Results The cohort included 286 patients with biopsy-proven GCA (213 females and 73 males, mean [±SD] age 75.0 [±7.6] years) with a mean (±SD) follow-up of 6.0 (±3.9) years. The mean (±SD) number of visits was 14.2 (±8.4) and the mean (±SD) visit rate per person per year was 3.3 (±2.6). During follow-up, 73 patients did not have a relapse, 80 patients had one relapse and 133 had two or more relapses. The first relapse occurred during the first year in 50% of patients (by 2 years in 68% and by 5 years in 79%). Among all relapse visits, 28.6% of relapses were related to abnormal lab markers only, 24.2% were related to flare symptoms only, and 47.2% represented flare symptoms and abnormal lab markers. The most common relapse symptoms were polymyalgia rheumatica (33.1%), headache (32.3%), malaise (20.6%) and scalp tenderness (7.8%).

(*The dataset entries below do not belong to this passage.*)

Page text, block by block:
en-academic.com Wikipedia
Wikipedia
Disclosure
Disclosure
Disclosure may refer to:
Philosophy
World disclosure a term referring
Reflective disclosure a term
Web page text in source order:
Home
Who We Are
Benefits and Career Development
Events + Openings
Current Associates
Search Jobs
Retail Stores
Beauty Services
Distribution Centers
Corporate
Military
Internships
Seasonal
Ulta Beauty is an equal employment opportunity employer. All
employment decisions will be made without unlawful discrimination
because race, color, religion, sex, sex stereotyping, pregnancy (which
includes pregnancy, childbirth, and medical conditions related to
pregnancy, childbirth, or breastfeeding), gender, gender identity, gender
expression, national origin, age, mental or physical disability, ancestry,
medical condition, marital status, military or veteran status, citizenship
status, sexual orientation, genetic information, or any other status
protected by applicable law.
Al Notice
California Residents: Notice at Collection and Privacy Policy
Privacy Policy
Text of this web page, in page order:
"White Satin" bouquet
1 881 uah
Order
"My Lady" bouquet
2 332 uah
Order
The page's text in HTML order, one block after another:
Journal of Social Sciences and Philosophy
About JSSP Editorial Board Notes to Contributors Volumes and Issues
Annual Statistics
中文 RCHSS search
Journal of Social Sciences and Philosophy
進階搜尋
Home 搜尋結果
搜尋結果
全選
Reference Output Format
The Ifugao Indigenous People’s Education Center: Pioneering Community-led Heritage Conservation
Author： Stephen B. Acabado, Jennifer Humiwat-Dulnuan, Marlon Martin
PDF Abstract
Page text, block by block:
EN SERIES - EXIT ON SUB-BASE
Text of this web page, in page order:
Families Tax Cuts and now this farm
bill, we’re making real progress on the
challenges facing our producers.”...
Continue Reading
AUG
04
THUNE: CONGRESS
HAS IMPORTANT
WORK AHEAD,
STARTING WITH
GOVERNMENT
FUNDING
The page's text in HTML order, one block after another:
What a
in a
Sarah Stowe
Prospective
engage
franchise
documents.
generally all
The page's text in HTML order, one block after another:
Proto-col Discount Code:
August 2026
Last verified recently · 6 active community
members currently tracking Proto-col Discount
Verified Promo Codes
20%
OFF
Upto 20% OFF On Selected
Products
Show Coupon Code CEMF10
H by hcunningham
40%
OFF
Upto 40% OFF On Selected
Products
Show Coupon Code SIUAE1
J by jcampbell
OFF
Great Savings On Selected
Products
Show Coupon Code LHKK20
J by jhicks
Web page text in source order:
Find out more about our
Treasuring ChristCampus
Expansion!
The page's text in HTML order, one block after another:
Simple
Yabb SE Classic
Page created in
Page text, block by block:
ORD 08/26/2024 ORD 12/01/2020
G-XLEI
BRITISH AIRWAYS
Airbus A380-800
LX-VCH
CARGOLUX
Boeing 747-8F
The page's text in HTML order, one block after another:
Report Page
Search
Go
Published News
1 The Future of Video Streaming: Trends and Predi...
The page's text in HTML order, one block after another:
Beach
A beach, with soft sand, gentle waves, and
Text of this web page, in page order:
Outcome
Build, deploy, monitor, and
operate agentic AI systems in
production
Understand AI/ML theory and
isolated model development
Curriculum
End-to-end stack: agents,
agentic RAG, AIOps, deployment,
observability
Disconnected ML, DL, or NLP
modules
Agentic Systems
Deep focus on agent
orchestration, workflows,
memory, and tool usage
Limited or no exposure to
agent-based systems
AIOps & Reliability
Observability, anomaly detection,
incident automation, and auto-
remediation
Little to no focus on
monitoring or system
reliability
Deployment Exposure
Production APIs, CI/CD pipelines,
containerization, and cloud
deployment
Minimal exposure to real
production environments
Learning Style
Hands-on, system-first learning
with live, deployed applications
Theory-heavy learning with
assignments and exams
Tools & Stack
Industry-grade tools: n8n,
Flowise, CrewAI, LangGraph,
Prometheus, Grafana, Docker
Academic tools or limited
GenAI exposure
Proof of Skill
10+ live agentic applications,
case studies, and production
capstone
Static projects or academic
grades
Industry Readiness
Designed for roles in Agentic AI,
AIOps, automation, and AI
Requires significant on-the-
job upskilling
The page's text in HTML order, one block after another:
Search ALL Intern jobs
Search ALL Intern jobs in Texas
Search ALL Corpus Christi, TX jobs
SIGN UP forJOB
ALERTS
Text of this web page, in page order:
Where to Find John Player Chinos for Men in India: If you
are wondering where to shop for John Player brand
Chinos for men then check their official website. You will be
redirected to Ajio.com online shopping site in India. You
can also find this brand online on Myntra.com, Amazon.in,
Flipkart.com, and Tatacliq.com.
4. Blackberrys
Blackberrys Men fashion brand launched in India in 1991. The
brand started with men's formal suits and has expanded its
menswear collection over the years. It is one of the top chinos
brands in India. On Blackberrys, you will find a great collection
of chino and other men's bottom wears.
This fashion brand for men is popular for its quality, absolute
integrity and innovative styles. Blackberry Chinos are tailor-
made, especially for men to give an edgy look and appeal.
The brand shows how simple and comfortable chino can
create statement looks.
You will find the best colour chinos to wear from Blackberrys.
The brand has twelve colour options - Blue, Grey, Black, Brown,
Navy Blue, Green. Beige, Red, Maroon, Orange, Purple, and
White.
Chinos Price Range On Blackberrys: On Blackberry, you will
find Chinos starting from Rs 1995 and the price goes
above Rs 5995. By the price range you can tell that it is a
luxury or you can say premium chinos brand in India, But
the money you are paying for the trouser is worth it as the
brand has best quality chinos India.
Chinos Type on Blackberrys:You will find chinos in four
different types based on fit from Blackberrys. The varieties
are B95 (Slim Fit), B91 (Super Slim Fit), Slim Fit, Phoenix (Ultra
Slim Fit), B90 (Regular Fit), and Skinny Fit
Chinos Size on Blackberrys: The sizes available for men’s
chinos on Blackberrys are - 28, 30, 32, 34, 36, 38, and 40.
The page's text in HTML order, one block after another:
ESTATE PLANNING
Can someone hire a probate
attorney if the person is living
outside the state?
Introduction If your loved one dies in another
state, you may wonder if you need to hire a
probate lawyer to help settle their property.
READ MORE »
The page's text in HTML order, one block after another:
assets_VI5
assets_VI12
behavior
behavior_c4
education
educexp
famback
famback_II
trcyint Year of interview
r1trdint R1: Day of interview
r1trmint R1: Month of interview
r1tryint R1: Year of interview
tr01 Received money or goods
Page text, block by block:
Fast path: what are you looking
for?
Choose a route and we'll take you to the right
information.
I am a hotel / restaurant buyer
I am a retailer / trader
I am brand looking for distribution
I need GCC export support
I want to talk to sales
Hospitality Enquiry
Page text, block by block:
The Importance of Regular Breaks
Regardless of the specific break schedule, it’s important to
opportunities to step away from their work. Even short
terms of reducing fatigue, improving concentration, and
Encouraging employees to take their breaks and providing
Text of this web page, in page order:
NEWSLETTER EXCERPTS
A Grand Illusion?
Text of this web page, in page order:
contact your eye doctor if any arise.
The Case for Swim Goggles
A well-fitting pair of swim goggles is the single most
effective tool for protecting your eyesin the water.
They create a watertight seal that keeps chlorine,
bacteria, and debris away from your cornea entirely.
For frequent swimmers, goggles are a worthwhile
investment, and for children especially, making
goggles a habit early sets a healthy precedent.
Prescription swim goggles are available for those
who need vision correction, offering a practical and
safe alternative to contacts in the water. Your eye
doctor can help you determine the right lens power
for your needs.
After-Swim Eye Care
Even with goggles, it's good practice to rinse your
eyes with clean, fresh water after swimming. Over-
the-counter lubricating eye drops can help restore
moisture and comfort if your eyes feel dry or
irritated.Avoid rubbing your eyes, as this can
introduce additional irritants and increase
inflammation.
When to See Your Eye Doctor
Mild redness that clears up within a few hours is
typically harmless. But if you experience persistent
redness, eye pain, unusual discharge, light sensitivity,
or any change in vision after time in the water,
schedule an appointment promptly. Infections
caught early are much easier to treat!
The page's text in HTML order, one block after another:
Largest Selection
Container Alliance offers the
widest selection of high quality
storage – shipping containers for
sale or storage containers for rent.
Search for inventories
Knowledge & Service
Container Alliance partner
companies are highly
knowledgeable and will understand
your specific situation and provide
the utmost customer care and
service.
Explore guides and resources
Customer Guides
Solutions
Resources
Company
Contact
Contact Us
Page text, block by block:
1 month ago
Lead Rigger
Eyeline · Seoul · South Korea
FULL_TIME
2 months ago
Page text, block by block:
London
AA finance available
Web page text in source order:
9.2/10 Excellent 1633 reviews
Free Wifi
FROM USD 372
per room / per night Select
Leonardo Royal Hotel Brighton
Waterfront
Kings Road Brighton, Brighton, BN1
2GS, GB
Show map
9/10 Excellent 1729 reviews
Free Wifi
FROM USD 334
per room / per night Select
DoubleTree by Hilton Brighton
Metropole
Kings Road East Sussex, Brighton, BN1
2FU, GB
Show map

The median relapse rate observed was 0.4 [IQR 0.21, 0.64] relapses per year. We further evaluated patients in three groups; no relapse, low relapse rate (<0.5 relapses/yr), and high relapse rate (≥0.5 relapses/yr). A lower proportion of females were in the no relapse group (63%) than in the <0.5 relapses/yr (79%) or the ≥0.5 relapses/yr (78%) groups (p=0.034). A higher proportion of patients with hypertension (p=0.007), diabetes (p=0.039) and prior history of venous thrombosis (p=0.041) were present in the ≥0.5 relapse/yr group compared to the no relapse and <0.5 relapse/yr groups. In this cohort, neither the presence of relapse [HR 0.80, (0.47, 1.36); p=0.41] nor the number of relapses [HR 0.99 (0.83, 1.19); p=0.94] were associated with excess mortality.

Conclusions Patients with biopsy-proven GCA have a high risk of relapse during follow up. Women with GCA tend to relapse more than men. Patients with established hypertension or diabetes at time of GCA diagnosis have a higher frequency of relapse. Relapses were not predictive of higher mortality.